Atypical teratoid rhabdoid tumor (ATRT) is a rare type of potentially fatal childhood brain tumor. The present study aimed to examine the overall survival (OS) and event-free survival (EFS) outcomes of pediatric patients with ATRT and to analyze the impact of different prognostic factors, including age, sex, tumor site and size, metastatic disease, the extent of resection, radiotherapy, and chemotherapy, on survival. The present study included 47 patients with ATRT treated at the Children's Cancer Hospital of Egypt (Cairo, Egypt) between July 2007 and December 2017. These patients were treated according to the Dana-Farber Cancer Institute protocol 02-294 for 51 weeks. Various prognostic factors, including age, sex, tumor size and initial metastatic status, exhibited no impact on the radiological response measured at 6 weeks and at the end of treatment. The primary tumor site significantly affected the response to treatment at 6 weeks (P=0.008). Toxicity-related mortality occurred in 29.8% of patients. The median duration of the treatment protocol was 66.9 weeks. The duration of treatment was in the present cohort was longer than the actual 51 weeks of the protocol due to prolonged supportive care of the included patients. Patients who encountered toxicity received reduced dose of chemotherapy in the subsequent cycles in the protocol. Age, initial metastatic status, tumor site and resection extent did not significantly affect the patient outcomes. Preoperative tumor size significantly affected the EFS (P=0.03) and OS (P=0.04). Radiotherapy administration significantly affected the OS (P<0.001) and EFS (P<0.001). The median EFS and OS of patients were 9.3 and 10.3 months, respectively. A total of 24 (51.1%) patients exhibited disease progression or recurrence. The progression sites were local (n=6), metastatic (n=9) or both local and metastatic (n=9). The results of the present study demonstrated that the therapeutic regimen should be patient-adjusted to maintain the treatment intensity and avoid toxicity-related mortality. In lower middle-income countries, short and intensified induction followed by consolidation of treatment, either by single or tandem autologous stem cell transplant, is needed to avoid prolonged exposure to myelosuppression and toxicity-related mortality.

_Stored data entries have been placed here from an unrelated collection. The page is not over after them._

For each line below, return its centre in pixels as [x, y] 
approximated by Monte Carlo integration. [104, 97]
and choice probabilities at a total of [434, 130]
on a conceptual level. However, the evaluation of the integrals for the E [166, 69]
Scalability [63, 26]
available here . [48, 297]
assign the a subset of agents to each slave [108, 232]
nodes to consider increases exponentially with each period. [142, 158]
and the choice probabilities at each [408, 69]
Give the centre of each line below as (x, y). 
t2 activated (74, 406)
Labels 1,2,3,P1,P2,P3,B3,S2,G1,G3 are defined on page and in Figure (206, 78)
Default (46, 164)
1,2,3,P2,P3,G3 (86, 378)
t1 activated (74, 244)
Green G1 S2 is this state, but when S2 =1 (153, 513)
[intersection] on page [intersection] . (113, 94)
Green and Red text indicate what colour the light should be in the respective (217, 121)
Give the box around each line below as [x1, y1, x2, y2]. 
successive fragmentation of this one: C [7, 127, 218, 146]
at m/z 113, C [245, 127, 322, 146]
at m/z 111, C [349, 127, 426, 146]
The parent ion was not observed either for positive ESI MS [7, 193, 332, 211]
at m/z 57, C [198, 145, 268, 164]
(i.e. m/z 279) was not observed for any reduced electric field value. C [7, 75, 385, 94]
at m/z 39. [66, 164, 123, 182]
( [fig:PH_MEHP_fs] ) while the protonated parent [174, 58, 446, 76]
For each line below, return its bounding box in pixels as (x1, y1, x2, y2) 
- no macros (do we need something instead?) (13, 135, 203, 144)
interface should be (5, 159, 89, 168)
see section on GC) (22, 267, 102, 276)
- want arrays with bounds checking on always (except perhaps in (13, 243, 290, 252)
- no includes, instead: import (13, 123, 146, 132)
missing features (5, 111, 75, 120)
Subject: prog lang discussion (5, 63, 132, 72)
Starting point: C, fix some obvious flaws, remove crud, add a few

Plasma miRNA expression profile in pediatric pineal pure germinomas.

Background: Pure germinomas account for 40% of pineal tumors and are characterized by the lack of appreciable tumor markers, thus requiring a tumor biopsy for diagnosis. MicroRNAs (miRNA) have emerged as potential non-invasive biomarkers for germ cell tumors and may facilitate the non-invasive diagnosis of pure pineal germinomas. Material and methods: A retrospective chart review was performed on all patients treated at the Children's Cancer Hospital Egypt diagnosed with a pineal region tumor between June 2013 and March 2021 for whom a research blood sample was available. Plasma samples were profiled for miRNA expression, and DESeq2 was used to compare between pure germinoma and other tumor types. Differentially expressed miRNAs were identified. The area under the curve of the receive;r operating characteristic curve was constructed to evaluate diagnostic performance. Results: Samples from 39 pediatric patients were available consisting of 12 pure germinomas and 27 pineal region tumors of other pathologies, including pineal origin tumors [n = 17; pineoblastoma (n = 13) and pineal parenchymal tumors of intermediate differentiation (n = 4)] and others [n = 10; low-grade glioma (n = 6) and atypical teratoid rhabdoid tumor (n = 4)]. Using an adjusted p-value <0.05, three miRNAs showed differential expression (miR-143-3p, miR-320c, miR-320d; adjusted p = 0.0058, p = 0.0478, and p = 0.0366, respectively) and good discriminatory power between the two groups (AUC 90.7%, p < 0.001) with a sensitivity of 25% and a specificity of 100%. Conclusion: Our results suggest that a three-plasma miRNA signature has the potential to non-invasively identify pineal body pure germinomas which may allow selected patients to avoid the potential surgical complications.